● **REQUIRED ACTION**
Leaving every picture out, repeat all of the entries below exactly.
____ INFORMATION PROVIDED
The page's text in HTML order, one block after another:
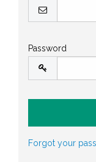
Password
Forgot your
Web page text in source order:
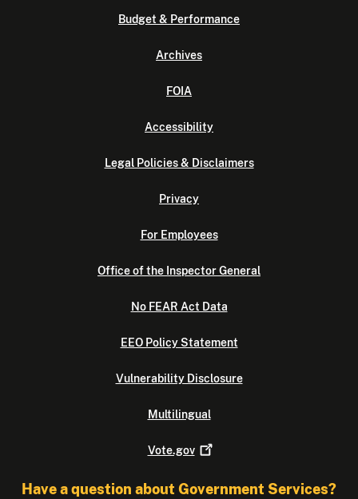
Budget & Performance
Archives
FOIA
Accessibility
Legal Policies & Disclaimers
Privacy
For Employees
Office of the Inspector General
No FEAR Act Data
EEO Policy Statement
Vulnerability Disclosure
Multilingual
Vote.gov
Have a question about Government Services?
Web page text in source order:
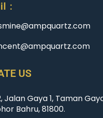
:
US
Jalan Gaya 1, Taman
Bahru, 81800.
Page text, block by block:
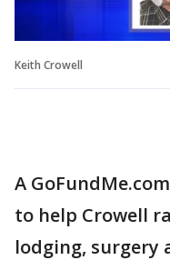
Keith Crowell
A
to help Crowell
lodging, surgery
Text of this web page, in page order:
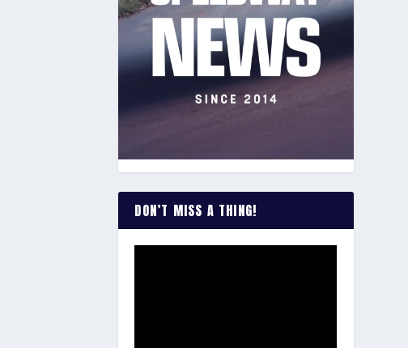
DON’T MISS A THING!
________
● **SOLUTION TO THIS TASK**
The page's text in HTML order, one block after another:
Password
Forgot your
Web page text in source order:
Budget & Performance
Archives
FOIA
Accessibility
Legal Policies & Disclaimers
Privacy
For Employees
Office of the Inspector General
No FEAR Act Data
EEO Policy Statement
Vulnerability Disclosure
Multilingual
Vote.gov
Have a question about Government Services?
Web page text in source order:
:
US
Jalan Gaya 1, Taman
Bahru, 81800.
Page text, block by block:
Keith Crowell
A
to help Crowell
lodging, surgery
Text of this web page, in page order:
DON’T MISS A THING!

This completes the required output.